__Work order__: From the first line of the records below, transcribe each line exactly up to and including the one with "forms in the socket is"; pictures stay out.

(Stored entries)
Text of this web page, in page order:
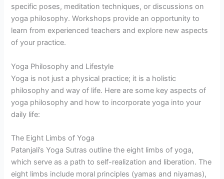
specific poses, meditation techniques, or discussions on
yoga philosophy. Workshops provide an opportunity to
learn from experienced teachers and explore new aspects
of your practice.
Yoga Philosophy and Lifestyle
Yoga is not just a physical practice; it is a holistic
philosophy and way of life. Here are some key aspects of
yoga philosophy and how to incorporate yoga into your
daily life:
The Eight Limbs of Yoga
Patanjali’s Yoga Sutras outline the eight limbs of yoga,
which serve as a path to self-realization and liberation. The
eight limbs include moral principles (yamas and niyamas),
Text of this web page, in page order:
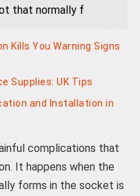
that normally f
Kills You Warning Signs
Supplies: UK Tips
and Installation in
complications that
It happens when the
forms in the socket is
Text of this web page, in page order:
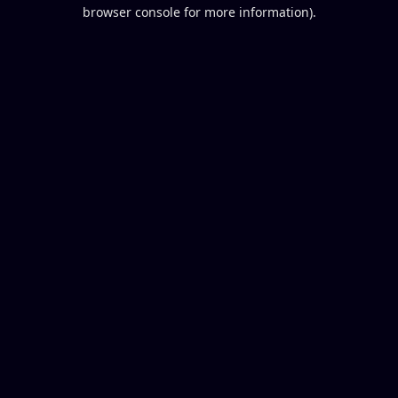
browser console for more information).
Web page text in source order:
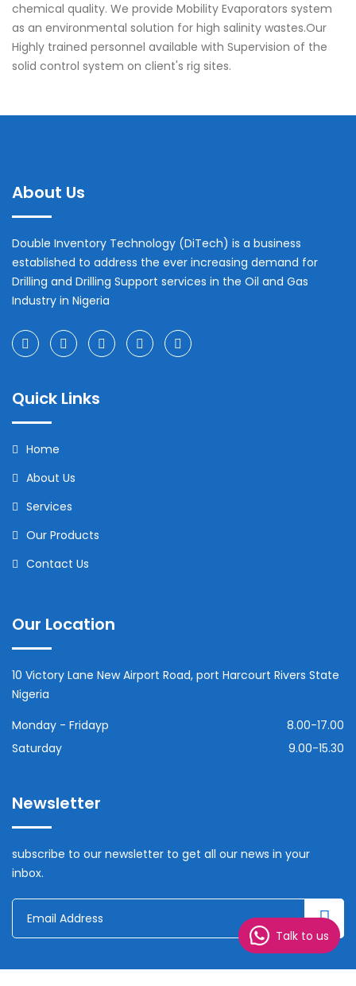
chemical quality. We provide Mobility Evaporators system
as an environmental solution for high salinity wastes.Our
Highly trained personnel available with Supervision of the
solid control system on client's rig sites.
About Us
Double Inventory Technology (DiTech) is a business
established to address the ever increasing demand for
Drilling and Drilling Support services in the Oil and Gas
Industry in Nigeria
Quick Links
Home
About Us
Services
Our Products
Contact Us
Our Location
10 Victory Lane New Airport Road, port Harcourt Rivers State
Nigeria
Monday - Fridayp
8.00-17.00
Saturday
9.00-15.30
Newsletter
subscribe to our newsletter to get all our news in your
inbox.
Talk to us
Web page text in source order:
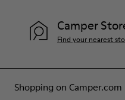
Shopping on Camper.com
Camper
Find your nearest
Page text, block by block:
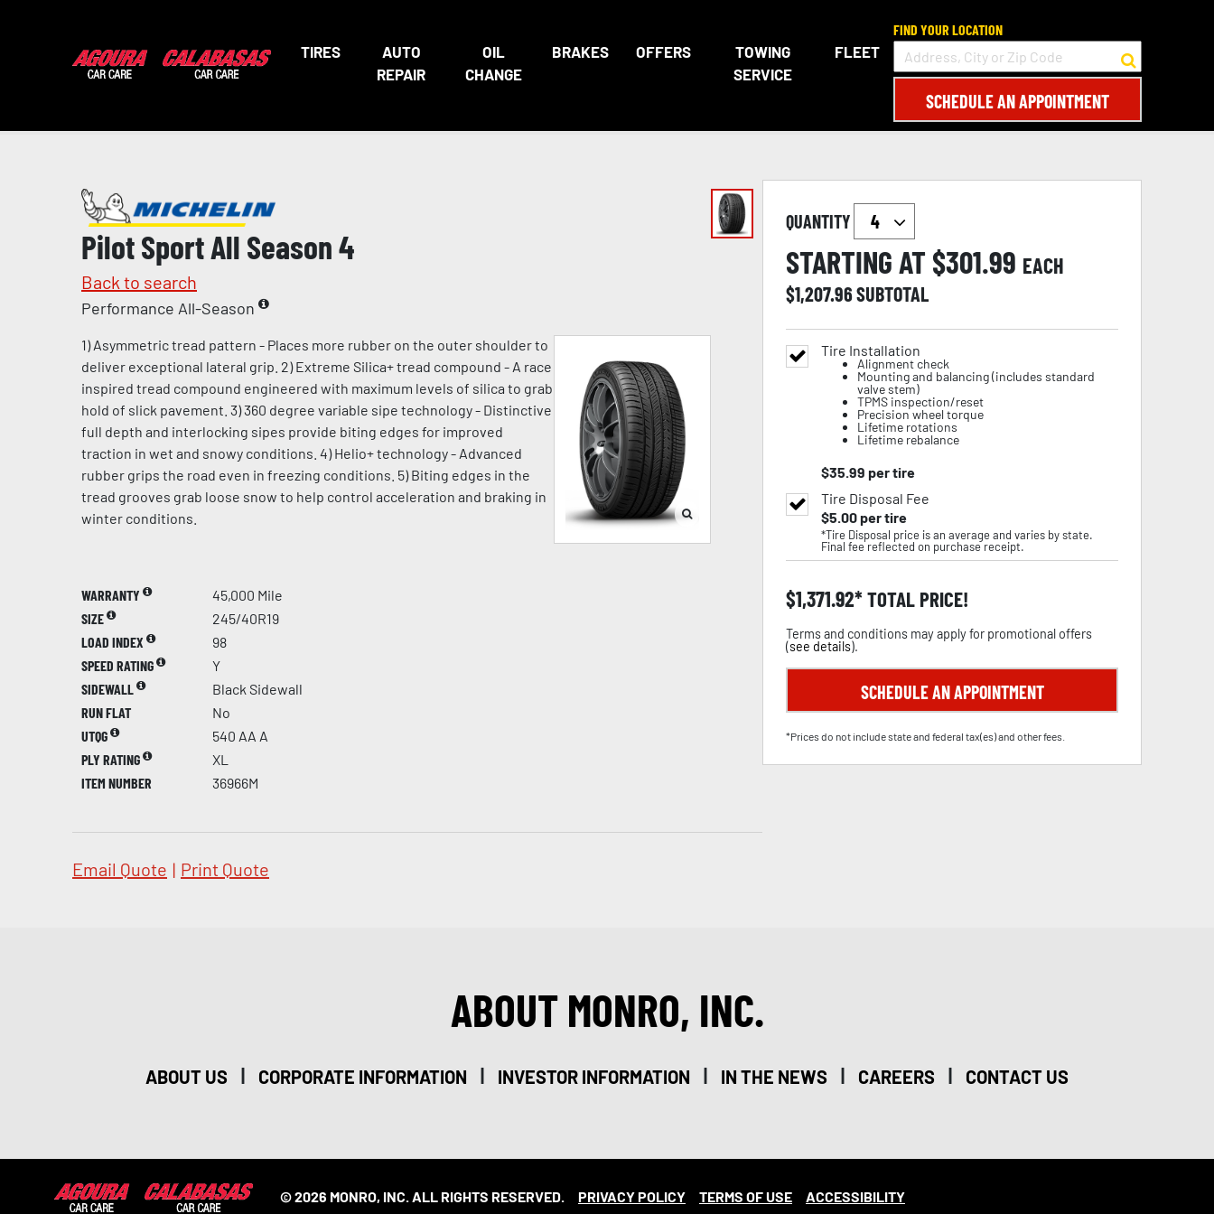
TIRES
AUTO
REPAIR
OIL
CHANGE
BRAKES OFFERS
TOWING
SERVICE
FLEET
FIND YOUR LOCATION
SCHEDULE AN APPOINTMENT
Pilot Sport All Season 4
Back to search
Performance All-Season
1) Asymmetric tread pattern - Places more rubber on the outer shoulder to
deliver exceptional lateral grip. 2) Extreme Silica+ tread compound - A race
inspired tread compound engineered with maximum levels of silica to grab
hold of slick pavement. 3) 360 degree variable sipe technology - Distinctive
full depth and interlocking sipes provide biting edges for improved
traction in wet and snowy conditions. 4) Helio+ technology - Advanced
rubber grips the road even in freezing conditions. 5) Biting edges in the
tread grooves grab loose snow to help control acceleration and braking in
winter conditions.
WARRANTY
45,000 Mile
SIZE
245/40R19
LOAD INDEX
98
SPEED RATING
Y
SIDEWALL
Black Sidewall
RUN FLAT
No
UTQG
540 AA A
PLY RATING
XL
ITEM NUMBER
36966M
Email Quote | Print Quote
QUANTITY
STARTING AT $301.99 EACH
$1,207.96SUBTOTAL
Tire Installation
Alignment check
Mounting and balancing (includes standard
valve stem)
TPMS inspection/reset
Precision wheel torque
Lifetime rotations
Lifetime rebalance
$35.99 per tire
Tire Disposal Fee
$5.00per tire
*Tire Disposal price is an average and varies by state.
Final fee reflected on purchase receipt.
$1,371.92 TOTAL PRICE!
Terms and conditions may apply for promotional offers
(see details).
SCHEDULE AN APPOINTMENT
*Prices do not include state and federal tax(es) and other fees.
ABOUT MONRO, INC.
ABOUT US | CORPORATE INFORMATION | INVESTOR INFORMATION | IN THE NEWS | CAREERS | CONTACT US
© 2026 MONRO, INC. ALL RIGHTS RESERVED. PRIVACY POLICY TERMS OF USE ACCESSIBILITY
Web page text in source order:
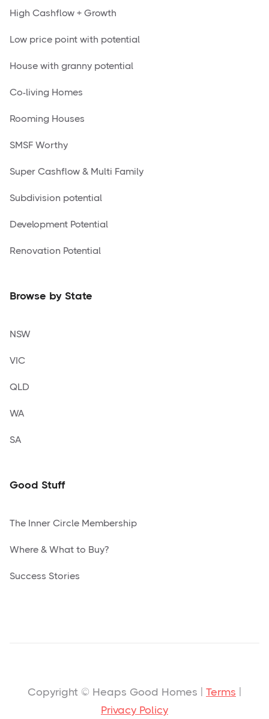
High Cashflow + Growth
Low price point with potential
House with granny potential
Co-living Homes
Rooming Houses
SMSF Worthy
Super Cashflow & Multi Family
Subdivision potential
Development Potential
Renovation Potential
Browse by State
NSW
VIC
QLD
WA
SA
Good Stuff
The Inner Circle Membership
Where & What to Buy?
Success Stories
Copyright © Heaps Good Homes | Terms
Privacy Policy
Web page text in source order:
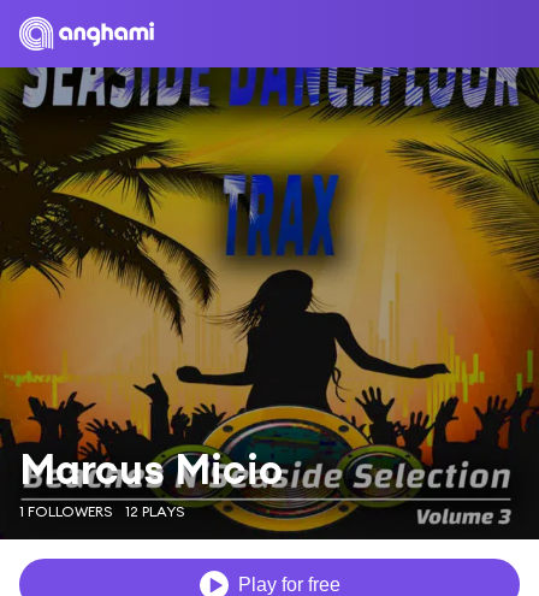
Marcus Micio
1 FOLLOWERS 12 PLAYS
Play for free
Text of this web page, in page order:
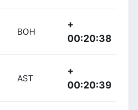
BOH
+
00:20:38
AST
+
00:20:39
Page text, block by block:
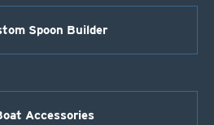
Spoon Builder
Accessories
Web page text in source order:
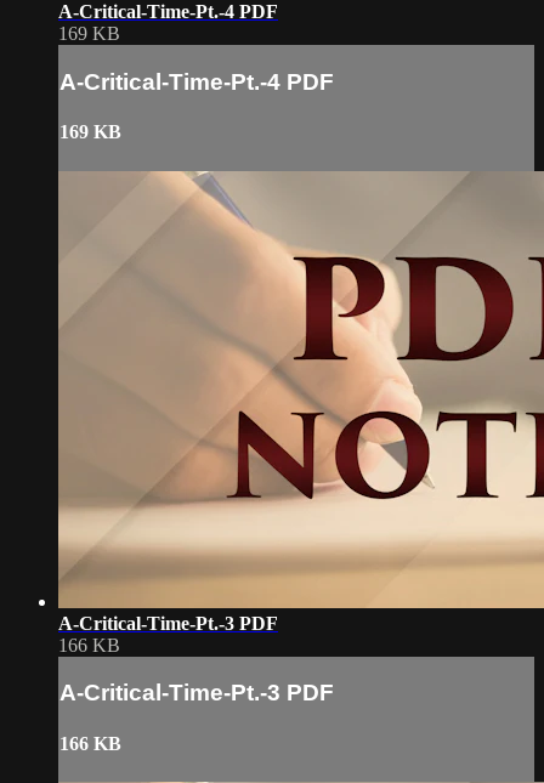
A-Critical-Time-Pt.-4 PDF
169 KB
A-Critical-Time-Pt.-4 PDF
169 KB
A-Critical-Time-Pt.-3 PDF
166 KB
A-Critical-Time-Pt.-3 PDF
166 KB
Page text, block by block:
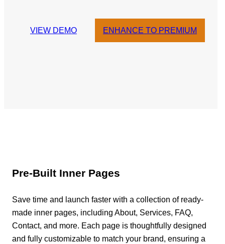
VIEW DEMO ENHANCE TO PREMIUM
Pre-Built Inner Pages
Save time and launch faster with a collection of ready-
made inner pages, including About, Services, FAQ,
Contact, and more. Each page is thoughtfully designed
and fully customizable to match your brand, ensuring a
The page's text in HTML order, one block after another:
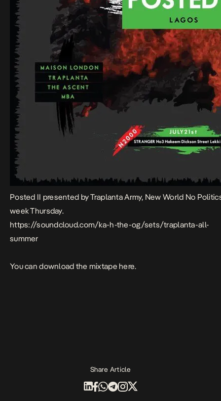
Posted II presented by Traplanta Army, New World No
week Thursday.
https://soundcloud.com/ka-h-the-og/sets/traplanta-all-
summer
You can download the mixtape here.
Share Article
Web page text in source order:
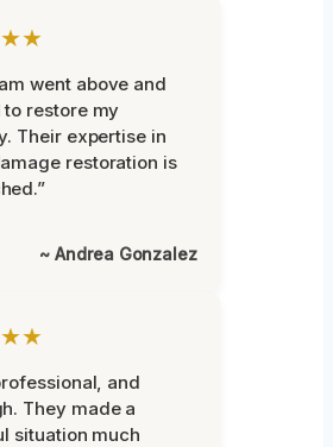
went above and
to restore my
Their expertise in
restoration is
~ Andrea Gonzalez
and
They made a
situation much
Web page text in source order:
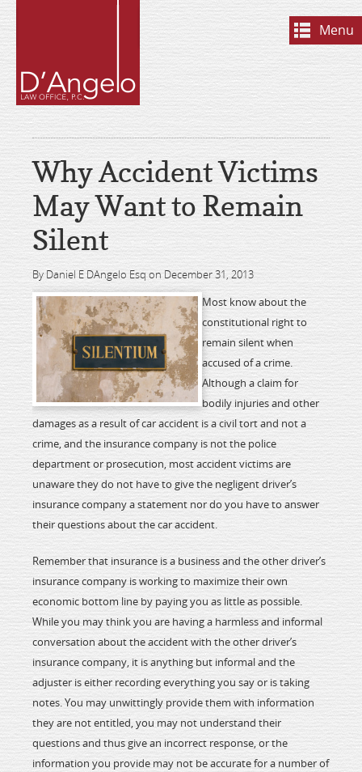
Menu
Why Accident Victims
May Want to Remain
Silent
By Daniel E DAngelo Esq on December 31, 2013
Most know about the
constitutional right to
remain silent when
accused of a crime.
Although a claim for
bodily injuries and other
damages as a result of car accident is a civil tort and not a
crime, and the insurance company is not the police
department or prosecution, most accident victims are
unaware they do not have to give the negligent driver’s
insurance company a statement nor do you have to answer
their questions about the car accident.
Remember that insurance is a business and the other driver’s
insurance company is working to maximize their own
economic bottom line by paying you as little as possible.
While you may think you are having a harmless and informal
conversation about the accident with the other driver’s
insurance company, it is anything but informal and the
adjuster is either recording everything you say or is taking
notes. You may unwittingly provide them with information
they are not entitled, you may not understand their
questions and thus give an incorrect response, or the
information you provide may not be accurate for a number of
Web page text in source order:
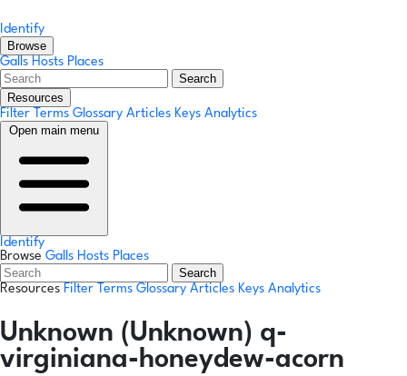
Identify
Browse
Galls Hosts Places
Search
Resources
Filter Terms Glossary Articles Keys Analytics
Open main menu
Identify
Browse Galls Hosts Places
Search
Resources Filter Terms Glossary Articles Keys Analytics
Unknown (Unknown) q-
virginiana-honeydew-acorn
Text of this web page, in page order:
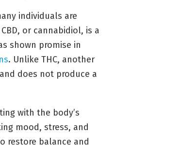
individuals are
or cannabidiol, is a
shown promise in
. Unlike THC, another
does not produce a
with the body’s
mood, stress, and
restore balance and

__Response__:
Text of this web page, in page order:
specific poses, meditation techniques, or discussions on
yoga philosophy. Workshops provide an opportunity to
learn from experienced teachers and explore new aspects
of your practice.
Yoga Philosophy and Lifestyle
Yoga is not just a physical practice; it is a holistic
philosophy and way of life. Here are some key aspects of
yoga philosophy and how to incorporate yoga into your
daily life:
The Eight Limbs of Yoga
Patanjali’s Yoga Sutras outline the eight limbs of yoga,
which serve as a path to self-realization and liberation. The
eight limbs include moral principles (yamas and niyamas),
Text of this web page, in page order:
that normally f
Kills You Warning Signs
Supplies: UK Tips
and Installation in
complications that
It happens when the
forms in the socket is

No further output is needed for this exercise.